C'était particulièrement flagrant sur le but vainqueur de Brad Marchand, alors que son trio complété par Patrice Bergeron et David Pastrnak a embouteillé les Sénateurs dans leur zone pendant près d'une minute. 
Ils ont été confrontés toute la soirée au trio de Jean-Gabriel Pageau avec Mike Hoffman et Tom Pyatt ainsi qu'au duo de Phaneuf et Cody Ceci, qui en ont eu plein les bras puisque ce trio a généré 14 tirs ou tentatives de tirs (bloqués ou hors cible) tout en n'en allouant que 6.
« On s'est juste trop assis sur notre avance en troisième, on n'a pas bien géré la rondelle dans notre zone sans passer de temps dans la leur. À la fin, on aurait probablement pu faire un dégagement pour soulager un peu la pression, a souligné Ceci. Le trio de Bergeron est composé d'excellents joueurs, Ce n'est pas facile jouer contre eux. C'est un gros rôle qui nous est confié, à Dion et moi. On l'accepte, on a fait du bon travail pendant la majorité de la soirée, ça nous a juste filé entre les doigts dans les dernières minutes. C'est tout ce dont ils avaient besoin, une petite chance pour trouver le fond du filet. C'est un des bons trios dans la LNH présentement. »
Dans les quatre victoires des Sénateurs en saison régulière, c'est plutôt David Backes qui avait complété le duo de Bergeron-Marchand. Pastrnak, auteur de 34 buts et 70 points en saison régulière, s'est retrouvé avec eux en l'absence de l'ancien Olympique David Krejci, qui a été retranché de l'alignement après la période de réchauffement pour continuer à soigner une blessure au haut du corps. 
Bruce Cassidy a dit qu'il demeure « au jour le jour » et que sa disponibilité pour le match de samedi après-midi (15 h) sera réévaluée vendredi.
Marc Méthot jouera s'il peut lancer
Marc Methot
Guy Boucher n'a pas voulu discuter jeudi des changements possibles qu'il pourrait apporter à son alignement pour le deuxième match de la série contre les Bruins.
Mais le pilote des Sénateurs a au moins dévoilé un peu plus de sa ligne de pensée quant au retour possible du vétéran défenseur Marc Méthot, qui a patiné à nouveau jeudi alors qu'il espère toujours revenir au jeu malgré un auriculaire gauche en mauvais état.
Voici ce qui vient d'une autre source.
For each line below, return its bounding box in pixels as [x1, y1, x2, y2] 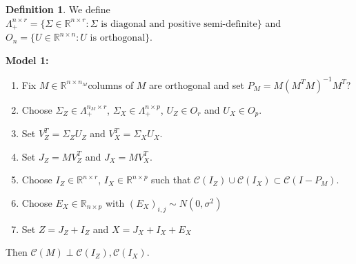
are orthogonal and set [149, 77, 244, 92]
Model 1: [6, 52, 49, 67]
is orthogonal [90, 33, 146, 43]
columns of [88, 77, 134, 92]
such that [151, 172, 191, 187]
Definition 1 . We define [6, 2, 110, 16]
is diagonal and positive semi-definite [101, 19, 257, 29]
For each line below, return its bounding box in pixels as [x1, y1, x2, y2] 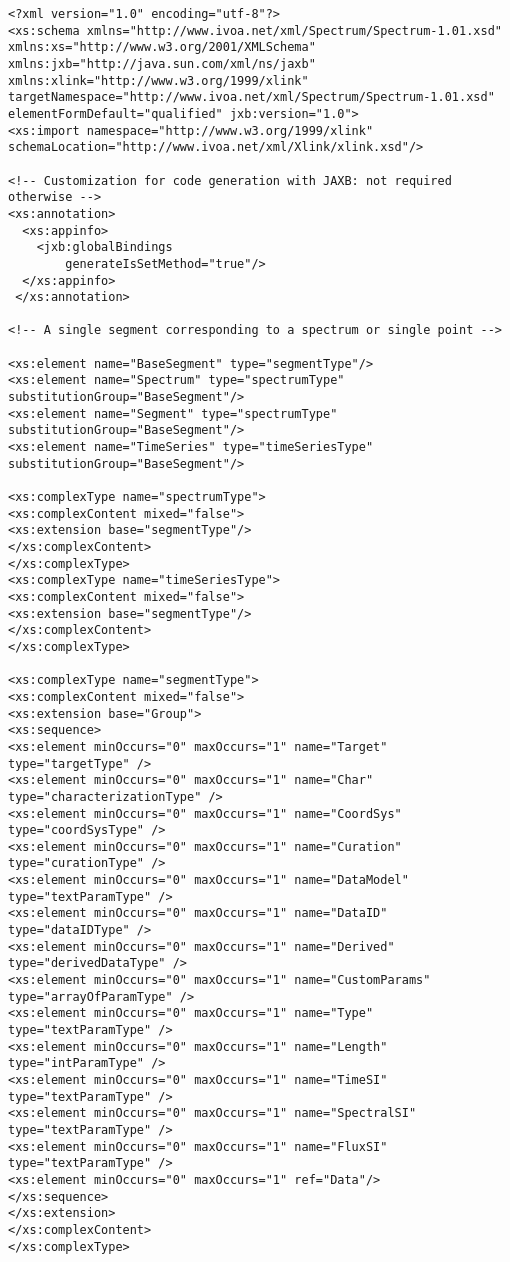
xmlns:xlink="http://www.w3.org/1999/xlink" [8, 73, 309, 88]
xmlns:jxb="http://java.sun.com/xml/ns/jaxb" [8, 56, 316, 71]
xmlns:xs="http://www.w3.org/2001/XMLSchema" [8, 40, 316, 55]
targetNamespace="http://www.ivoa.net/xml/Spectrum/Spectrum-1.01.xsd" [8, 90, 495, 105]
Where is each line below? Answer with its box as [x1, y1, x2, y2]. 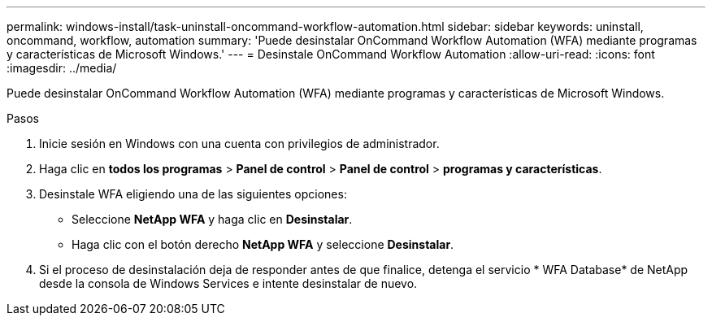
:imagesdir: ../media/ [7, 61, 117, 75]
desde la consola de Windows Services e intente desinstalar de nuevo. [39, 276, 418, 290]
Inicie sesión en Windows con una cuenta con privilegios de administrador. [39, 137, 440, 150]
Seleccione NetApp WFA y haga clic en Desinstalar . [72, 212, 353, 226]
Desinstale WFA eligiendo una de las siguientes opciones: [39, 187, 347, 201]
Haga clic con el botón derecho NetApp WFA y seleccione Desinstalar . [72, 237, 454, 251]
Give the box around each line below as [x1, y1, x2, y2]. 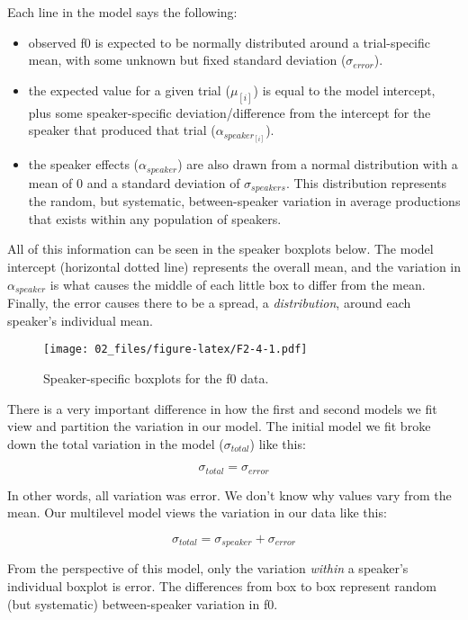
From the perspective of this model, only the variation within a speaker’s [7, 559, 409, 578]
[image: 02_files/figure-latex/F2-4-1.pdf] [43, 343, 308, 356]
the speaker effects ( [28, 155, 139, 174]
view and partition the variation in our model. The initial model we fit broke [7, 417, 431, 436]
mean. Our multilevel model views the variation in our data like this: [7, 503, 387, 522]
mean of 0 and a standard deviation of [28, 173, 240, 192]
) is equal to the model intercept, [253, 80, 436, 99]
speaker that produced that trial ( [28, 121, 216, 139]
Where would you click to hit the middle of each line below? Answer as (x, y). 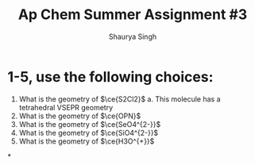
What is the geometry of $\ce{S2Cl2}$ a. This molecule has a (120, 99)
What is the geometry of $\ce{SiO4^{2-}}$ (89, 132)
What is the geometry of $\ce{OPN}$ (80, 116)
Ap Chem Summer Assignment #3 (133, 15)
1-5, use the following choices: (110, 77)
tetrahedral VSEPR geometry (66, 107)
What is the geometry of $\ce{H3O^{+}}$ (87, 141)
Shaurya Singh (133, 36)
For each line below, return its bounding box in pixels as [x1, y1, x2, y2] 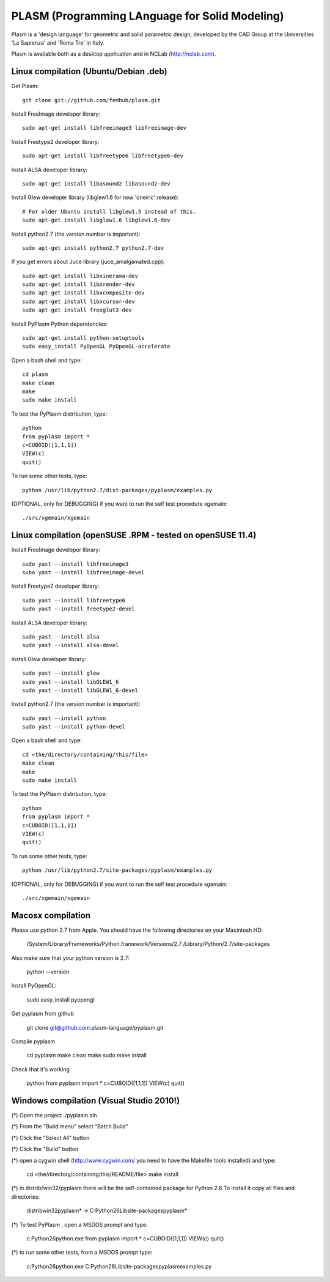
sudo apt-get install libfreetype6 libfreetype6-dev [22, 152, 183, 159]
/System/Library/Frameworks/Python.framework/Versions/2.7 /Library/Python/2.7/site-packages [26, 940, 270, 948]
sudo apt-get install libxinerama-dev [22, 272, 139, 279]
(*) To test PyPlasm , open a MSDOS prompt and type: [11, 1221, 148, 1228]
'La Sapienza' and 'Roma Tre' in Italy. [11, 39, 105, 46]
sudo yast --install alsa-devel [22, 642, 119, 649]
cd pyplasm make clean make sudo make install [26, 1052, 147, 1059]
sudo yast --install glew [22, 670, 100, 677]

« Tout va dépendre de son habileté à lancer la rondelle, a dit Boucher. Ses habiletés pour patiner et fermer l'écart avec les attaquants adverses sont là, il peut faire des passes sans problème. C'est sa capacité de lancer qui n'est pas là, il est encore craintif. Quand on va voir qu'il peut faire ça, il va pouvoir revenir. »
Lors de la pratique de mercredi matin ainsi que lors de la période d'échauffement, on a pu observer que les tirs du défenseur franco-ontarien étaient loin d'avoir leur vigueur habituelle, et il n'acceptait pas de passes trop vives non plus.
Boucher a laissé entendre un peu plus tard que la présence de Méthot aux côtés de son partenaire habituel, Erik Karlsson, ne changerait rien à sa décision de confronter le duo Dion Phaneuf/Cody Ceci au trio de Patrice Bergeron. « Ce sont ces deux-là qui ont joué contre eux lors des quatre matches (en saison régulière) qu'on a gagnés. On avait le même plan que lors de ces quatre matches et jusqu'à ce qu'ils marquent leur but en fin de match, on avait raison. Sur ce côté-là, je ne dis pas qu'on ne fera pas de changement, mais on ne regrette rien de nos décisions par rapport aux 'match ups', ça c'est certain », a-t-il spécifié.